*** Opening Data for the task ***
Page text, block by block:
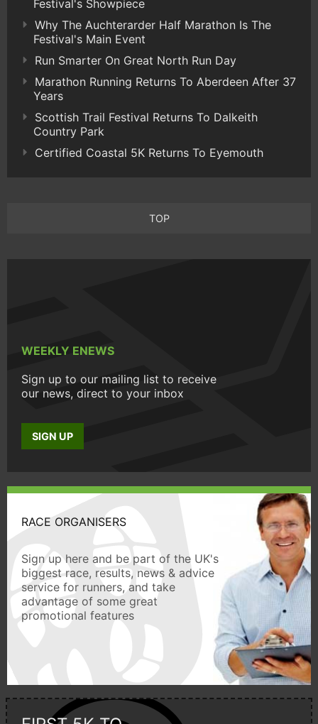
Festival's Showpiece
Why The Auchterarder Half Marathon Is The
Festival's Main Event
Run Smarter On Great North Run Day
Marathon Running Returns To Aberdeen After 37
Years
Scottish Trail Festival Returns To Dalkeith
Country Park
Certified Coastal 5K Returns To Eyemouth
TOP
WEEKLY ENEWS
Sign up to our mailing list to receive
our news, direct to your inbox
SIGN UP
RACE ORGANISERS
Sign up here and be part of the UK's
biggest race, results, news & advice
service for runners, and take
advantage of some great
promotional features
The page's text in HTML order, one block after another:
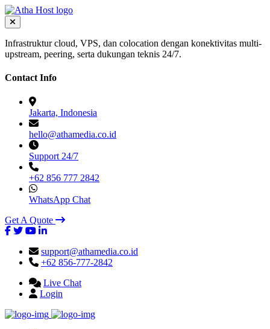
Infrastruktur cloud, VPS, dan colocation dengan konektivitas multi-
upstream, peering, serta dukungan teknis 24/7.
Contact Info
Jakarta, Indonesia
hello@athamedia.co.id
Support 24/7
+62 856 777 2842
WhatsApp Chat
Get A Quote
support@athamedia.co.id
+62 856-777-2842
Live Chat
Login
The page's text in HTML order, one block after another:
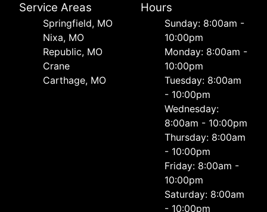
Service Areas
Springfield, MO
Nixa, MO
Republic, MO
Crane
Carthage, MO
Hours
Sunday: 8:00am -
10:00pm
Monday: 8:00am -
10:00pm
Tuesday: 8:00am
- 10:00pm
Wednesday:
8:00am - 10:00pm
Thursday: 8:00am
- 10:00pm
Friday: 8:00am -
10:00pm
Saturday: 8:00am
- 10:00pm
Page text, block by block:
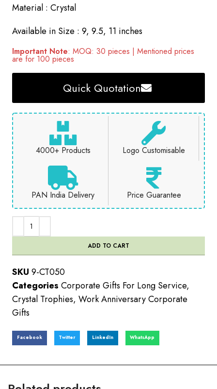
Material : Crystal
Available in Size : 9, 9.5, 11 inches
Important Note: MOQ: 30 pieces | Mentioned prices
are for 100 pieces
Quick Quotation
4000+ Products Logo Customisable
PAN India Delivery Price Guarantee
ADD TO CART
SKU 9-CT050
Categories Corporate Gifts For Long Service,
Crystal Trophies, Work Anniversary Corporate
Gifts
Facebook Twitter LinkedIn WhatsApp
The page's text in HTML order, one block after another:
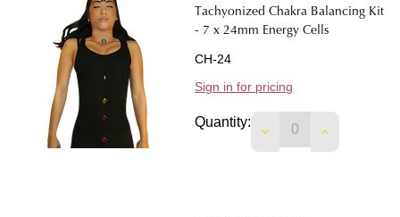
Tachyonized Chakra Balancing Kit
- 7 x 24mm Energy Cells
CH-24
Sign in for pricing
Quantity:
DECREASEINCREASE
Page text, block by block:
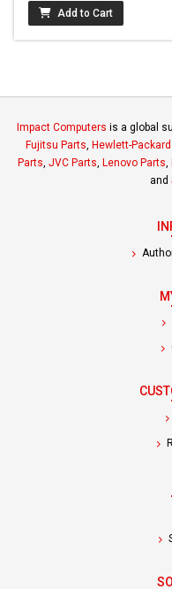
Add to Cart
Impact Computers is a global
Fujitsu Parts Hewlett-
Parts JVC Parts Lenovo Parts
and
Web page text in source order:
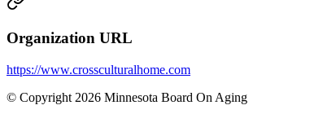
Organization URL
https://www.crossculturalhome.com
© Copyright 2026 Minnesota Board On Aging
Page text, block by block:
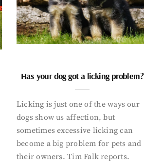
Has your dog got a licking problem?
Licking is just one of the ways our
dogs show us affection, but
sometimes excessive licking can
become a big problem for pets and
their owners. Tim Falk reports.
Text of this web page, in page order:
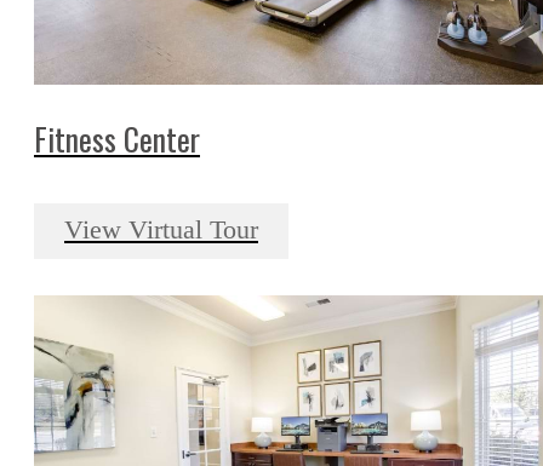
Fitness Center
View Virtual Tour
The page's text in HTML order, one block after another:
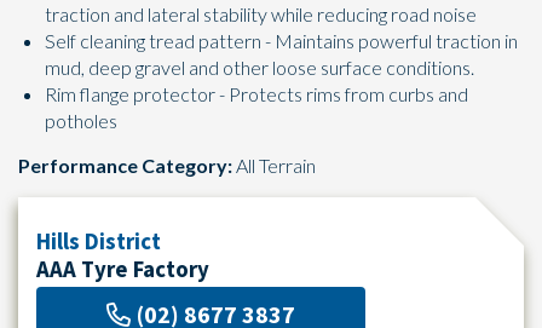
traction and lateral stability while reducing road noise
Self cleaning tread pattern - Maintains powerful traction in
mud, deep gravel and other loose surface conditions.
Rim flange protector - Protects rims from curbs and
potholes
Performance Category:All Terrain
Hills District
AAA Tyre Factory
(02) 8677 3837
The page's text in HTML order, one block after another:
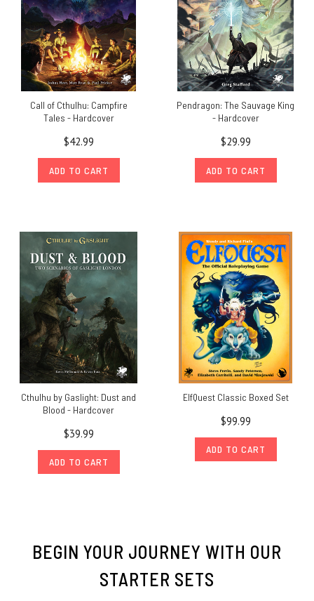
Call of Cthulhu: Campfire
Tales - Hardcover
$42.99
ADD TO CART
Pendragon: The Sauvage King
- Hardcover
$29.99
ADD TO CART
Cthulhu by Gaslight: Dust and
Blood - Hardcover
$39.99
ADD TO CART
ElfQuest Classic Boxed Set
$99.99
ADD TO CART
BEGIN YOUR JOURNEY WITH OUR
STARTER SETS
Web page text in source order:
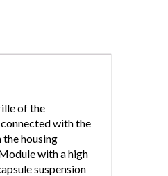
of the
with the
housing
with a high
suspension
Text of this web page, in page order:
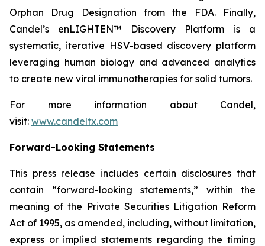
Orphan Drug Designation from the FDA. Finally,
Candel’s enLIGHTEN™ Discovery Platform is a
systematic, iterative HSV-based discovery platform
leveraging human biology and advanced analytics
to create new viral immunotherapies for solid tumors.
For more information about Candel,
visit: www.candeltx.com
Forward-Looking Statements
This press release includes certain disclosures that
contain “forward-looking statements,” within the
meaning of the Private Securities Litigation Reform
Act of 1995, as amended, including, without limitation,
express or implied statements regarding the timing
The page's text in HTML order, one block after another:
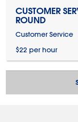
CUSTOMER
ROUND
Customer Service
$22 per hour
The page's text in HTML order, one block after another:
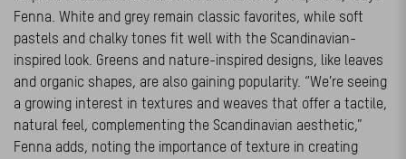
Fenna. White and grey remain classic favorites, while soft
pastels and chalky tones fit well with the Scandinavian-
inspired look. Greens and nature-inspired designs, like leaves
and organic shapes, are also gaining popularity. “We’re seeing
a growing interest in textures and weaves that offer a tactile,
natural feel, complementing the Scandinavian aesthetic,”
Fenna adds, noting the importance of texture in creating
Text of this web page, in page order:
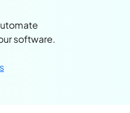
*** Closing Data for the task ***
▶ _Exercise objective_
Every line above needs to be written out again as it stands. Pictures do not belong in the copy.

▶ _Finished exercise_
Page text, block by block:
Festival's Showpiece
Why The Auchterarder Half Marathon Is The
Festival's Main Event
Run Smarter On Great North Run Day
Marathon Running Returns To Aberdeen After 37
Years
Scottish Trail Festival Returns To Dalkeith
Country Park
Certified Coastal 5K Returns To Eyemouth
TOP
WEEKLY ENEWS
Sign up to our mailing list to receive
our news, direct to your inbox
SIGN UP
RACE ORGANISERS
Sign up here and be part of the UK's
biggest race, results, news & advice
service for runners, and take
advantage of some great
promotional features
The page's text in HTML order, one block after another:
Infrastruktur cloud, VPS, dan colocation dengan konektivitas multi-
upstream, peering, serta dukungan teknis 24/7.
Contact Info
Jakarta, Indonesia
hello@athamedia.co.id
Support 24/7
+62 856 777 2842
WhatsApp Chat
Get A Quote
support@athamedia.co.id
+62 856-777-2842
Live Chat
Login
The page's text in HTML order, one block after another:
Service Areas
Springfield, MO
Nixa, MO
Republic, MO
Crane
Carthage, MO
Hours
Sunday: 8:00am -
10:00pm
Monday: 8:00am -
10:00pm
Tuesday: 8:00am
- 10:00pm
Wednesday:
8:00am - 10:00pm
Thursday: 8:00am
- 10:00pm
Friday: 8:00am -
10:00pm
Saturday: 8:00am
- 10:00pm
Page text, block by block:
Material : Crystal
Available in Size : 9, 9.5, 11 inches
Important Note: MOQ: 30 pieces | Mentioned prices
are for 100 pieces
Quick Quotation
4000+ Products Logo Customisable
PAN India Delivery Price Guarantee
ADD TO CART
SKU 9-CT050
Categories Corporate Gifts For Long Service,
Crystal Trophies, Work Anniversary Corporate
Gifts
Facebook Twitter LinkedIn WhatsApp
The page's text in HTML order, one block after another:
Tachyonized Chakra Balancing Kit
- 7 x 24mm Energy Cells
CH-24
Sign in for pricing
Quantity:
DECREASEINCREASE
Page text, block by block:
Add to Cart
Impact Computers is a global
Fujitsu Parts Hewlett-
Parts JVC Parts Lenovo Parts
and
Web page text in source order:
Organization URL
https://www.crossculturalhome.com
© Copyright 2026 Minnesota Board On Aging
Page text, block by block:
Has your dog got a licking problem?
Licking is just one of the ways our
dogs show us affection, but
sometimes excessive licking can
become a big problem for pets and
their owners. Tim Falk reports.
Text of this web page, in page order:
Fitness Center
View Virtual Tour
The page's text in HTML order, one block after another:
traction and lateral stability while reducing road noise
Self cleaning tread pattern - Maintains powerful traction in
mud, deep gravel and other loose surface conditions.
Rim flange protector - Protects rims from curbs and
potholes
Performance Category:All Terrain
Hills District
AAA Tyre Factory
(02) 8677 3837
The page's text in HTML order, one block after another:
Call of Cthulhu: Campfire
Tales - Hardcover
$42.99
ADD TO CART
Pendragon: The Sauvage King
- Hardcover
$29.99
ADD TO CART
Cthulhu by Gaslight: Dust and
Blood - Hardcover
$39.99
ADD TO CART
ElfQuest Classic Boxed Set
$99.99
ADD TO CART
BEGIN YOUR JOURNEY WITH OUR
STARTER SETS
Web page text in source order:
of the
with the
housing
with a high
suspension
Text of this web page, in page order:
Orphan Drug Designation from the FDA. Finally,
Candel’s enLIGHTEN™ Discovery Platform is a
systematic, iterative HSV-based discovery platform
leveraging human biology and advanced analytics
to create new viral immunotherapies for solid tumors.
For more information about Candel,
visit: www.candeltx.com
Forward-Looking Statements
This press release includes certain disclosures that
contain “forward-looking statements,” within the
meaning of the Private Securities Litigation Reform
Act of 1995, as amended, including, without limitation,
express or implied statements regarding the timing
The page's text in HTML order, one block after another:
CUSTOMER
ROUND
Customer Service
$22 per hour
The page's text in HTML order, one block after another:
Fenna. White and grey remain classic favorites, while soft
pastels and chalky tones fit well with the Scandinavian-
inspired look. Greens and nature-inspired designs, like leaves
and organic shapes, are also gaining popularity. “We’re seeing
a growing interest in textures and weaves that offer a tactile,
natural feel, complementing the Scandinavian aesthetic,”
Fenna adds, noting the importance of texture in creating
Text of this web page, in page order:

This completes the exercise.